TrainOutput(global_step=6575, training_loss=1.9973726291438927, metrics={'train_runtime': 343.7513, 'train_samples_per_second': 1221.668, 'train_steps_per_second': 19.127, 'total_flos': 370074184704000.0, 'train_loss': 1.9973726291438927, 'epoch': 25.0})

### 2.7 Generate and examine some test sentences

Finally, let's write a function to generate some translations of new inputs. We'll use the model's .generate() method and the tokenizer's .batch_decode() method. Huggingface text generation models has multiple options built into their .generate() method, including beam search or top-k/p sampling, constraints on repeat ngrams, min and max length constraints for the output, etc. We'll start with simple defaults here, that keep the generation loop relatively fast. You'll explore these options more in Assignment 3.

In [21]:
def generate_output(input_sentences):
    inputs_encoded = t5_tokenizer(input_sentences, return_tensors='pt')
    output_ids = t5_model.generate(
        inputs_encoded['input_ids'].cuda(),
        num_beams=1,
        no_repeat_ngram_size=4
    )

    generated_sentences = t5_tokenizer.batch_decode(output_ids,
                                                    skip_special_tokens=True,
                                                    clean_up_tokenization_spaces=False)
    return generated_sentences

In [22]:
test_org_texts = [pair[0] for pair in test_pairs]
for i in range(4):
    input_sentence = random.choice(test_org_texts)
    translated = generate_output([input_sentence])
    translated = translated[0]
    print(f"** Example {i} **")
    print(input_sentence)
    print(translated)
    print()

** Example 0 **
your majesty shall mock at me.
your your your your at at at at your your your.

** Example 1 **
she was the wife of caius marcellus.
she was the was was was was of a good she was was was the of the of a of

** Example 2 **
the king doth wake tonight and takes his rouse, keeps wassail, and the swaggering upspring reels, and as he drains his draughts of rhenish down, the kettle-drum and trumpet thus bray out the triumph of his pledge.
the king, and the king, he was his his his his and the king of his his his

** Example 3 **
the ladies, her attendants of her chamber saw her abed, and in the morning early they found the bed untreasured of their mistress.
they have the king, and her her her her and they have her her her, they have the



This doesn't look very good yet, but that's to be expected. It's very difficult to get an NLP model to do well on a complex task without pre-training it on huge amounts of raw text. In Assignment 3, we'll try a few more options to see if we can get this model to do at least a little better on this task.

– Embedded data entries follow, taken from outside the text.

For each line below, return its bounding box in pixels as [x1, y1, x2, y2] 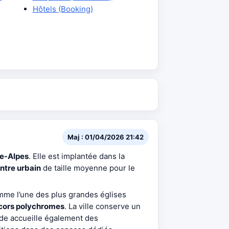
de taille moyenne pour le [41, 163, 135, 173]
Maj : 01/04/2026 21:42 [67, 133, 144, 141]
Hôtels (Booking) [32, 4, 93, 14]
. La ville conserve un [64, 201, 141, 211]
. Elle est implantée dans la [29, 151, 125, 161]
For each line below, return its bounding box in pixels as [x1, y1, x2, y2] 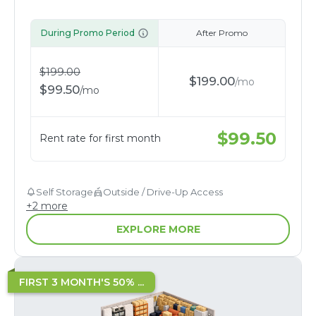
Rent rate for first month [39, 132, 161, 145]
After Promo [196, 27, 248, 38]
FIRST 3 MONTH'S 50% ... [19, 275, 144, 288]
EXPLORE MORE [116, 222, 200, 236]
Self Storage [36, 186, 93, 197]
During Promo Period [40, 27, 135, 38]
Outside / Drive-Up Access [103, 186, 223, 197]
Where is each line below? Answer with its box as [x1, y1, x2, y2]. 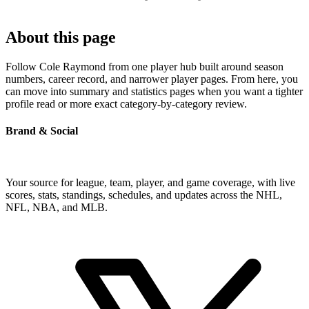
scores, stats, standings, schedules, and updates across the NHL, [6, 189, 282, 201]
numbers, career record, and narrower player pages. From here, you [6, 72, 298, 85]
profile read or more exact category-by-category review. [6, 97, 247, 110]
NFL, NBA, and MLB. [6, 201, 108, 214]
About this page [6, 28, 116, 46]
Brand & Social [6, 124, 78, 137]
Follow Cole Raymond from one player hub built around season [6, 60, 283, 72]
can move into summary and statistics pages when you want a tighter [6, 85, 303, 97]
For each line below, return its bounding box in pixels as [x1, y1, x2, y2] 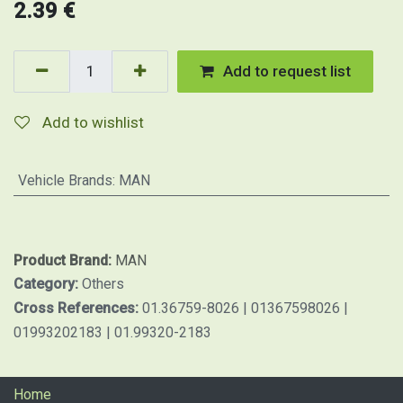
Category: [13, 275, 82, 292]
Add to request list [223, 62, 351, 80]
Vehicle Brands [17, 172, 112, 189]
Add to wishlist [42, 113, 144, 131]
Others [82, 275, 124, 292]
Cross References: [13, 300, 142, 317]
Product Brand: [13, 252, 115, 269]
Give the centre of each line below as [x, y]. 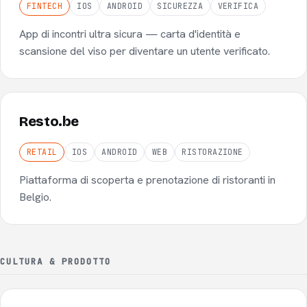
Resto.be [49, 122]
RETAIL [42, 151]
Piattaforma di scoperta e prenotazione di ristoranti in [148, 180]
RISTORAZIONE [212, 151]
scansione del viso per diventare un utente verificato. [145, 51]
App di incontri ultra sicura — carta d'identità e [130, 34]
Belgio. [36, 197]
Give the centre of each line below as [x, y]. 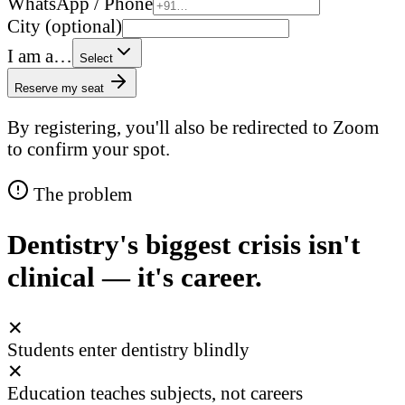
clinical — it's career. [135, 277]
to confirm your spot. [89, 149]
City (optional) [65, 26]
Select [96, 59]
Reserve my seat [61, 89]
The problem [80, 193]
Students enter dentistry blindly [128, 349]
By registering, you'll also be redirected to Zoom [193, 127]
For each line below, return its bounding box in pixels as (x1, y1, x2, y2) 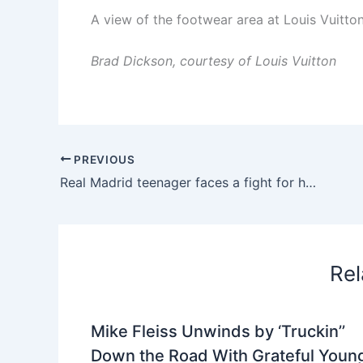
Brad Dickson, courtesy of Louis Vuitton (91, 53, 336, 70)
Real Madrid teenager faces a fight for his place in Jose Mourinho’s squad (305, 174, 316, 191)
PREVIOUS (70, 152, 135, 166)
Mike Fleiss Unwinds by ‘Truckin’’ (91, 322, 345, 342)

Remember that training a model from scratch is not something you would normally do, but it can be a useful educational exercise to better understand the starting point of these models and what it takes for them to learn language processing tasks.


**QUESTION 2**: What things could we do to improve the output?
* add more sentence pairs
* ensure a good distribution over all the sentence lengths
* add another transformer layer to encoder and decoder
* change the generation hyperparameters
* ???

[Return to Top](#returnToTop)  
<a id = 'answers'></a>

## ANSWERS

1.  The T5 model doesn't have the token type ids that BERT uses to identify different segments.

2.  The first two suggestions -- more sentence pairs and better balance on length are a good start.  More and better data typically lead to improved performance.  We might also look into separtely "pre-training" our encoder and decoder with their own language models.  We could then use those as pre-trained models as a foundation on which we train our connected encoder and decoder.  We could also look in to using back translation to augment our existing sentence pairs.